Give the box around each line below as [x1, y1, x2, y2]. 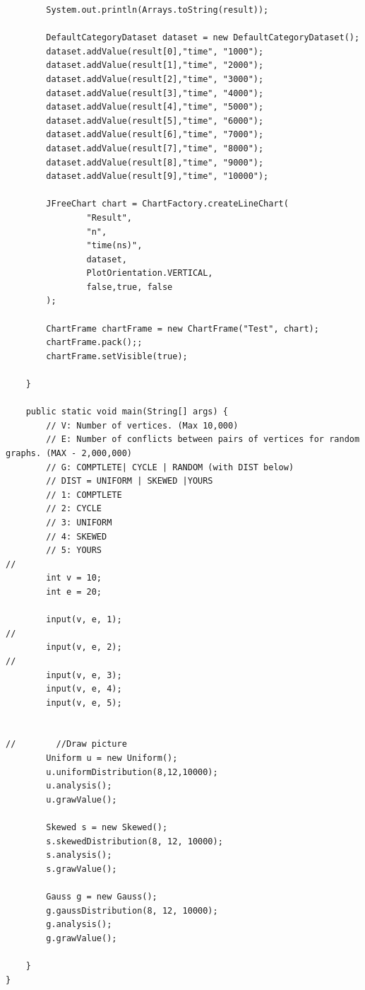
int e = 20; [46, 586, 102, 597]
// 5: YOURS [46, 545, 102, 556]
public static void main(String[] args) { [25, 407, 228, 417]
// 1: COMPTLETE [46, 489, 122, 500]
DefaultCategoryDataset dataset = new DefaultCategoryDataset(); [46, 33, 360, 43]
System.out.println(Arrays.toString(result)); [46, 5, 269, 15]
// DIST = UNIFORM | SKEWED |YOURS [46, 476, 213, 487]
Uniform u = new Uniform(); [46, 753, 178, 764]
---*---
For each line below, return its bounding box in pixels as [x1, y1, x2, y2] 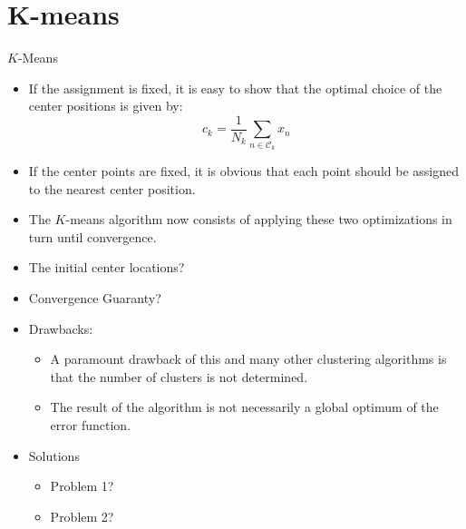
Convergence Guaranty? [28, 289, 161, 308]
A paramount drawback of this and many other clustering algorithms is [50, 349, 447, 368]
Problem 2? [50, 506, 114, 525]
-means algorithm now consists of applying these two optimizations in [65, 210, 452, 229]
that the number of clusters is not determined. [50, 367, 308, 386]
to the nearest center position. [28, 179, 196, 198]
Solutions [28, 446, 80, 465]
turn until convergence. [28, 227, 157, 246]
---*---
▶ _Assigned task_:
Only the lines above starting at the one containing "A paramount drawback" and ending at the one containing "turn until convergence. [28, 227, 157, 246]", both included, are to be returned, exactly as they read.

▶ _Task solution_:
A paramount drawback of this and many other clustering algorithms is [50, 349, 447, 368]
Problem 2? [50, 506, 114, 525]
-means algorithm now consists of applying these two optimizations in [65, 210, 452, 229]
that the number of clusters is not determined. [50, 367, 308, 386]
to the nearest center position. [28, 179, 196, 198]
Solutions [28, 446, 80, 465]
turn until convergence. [28, 227, 157, 246]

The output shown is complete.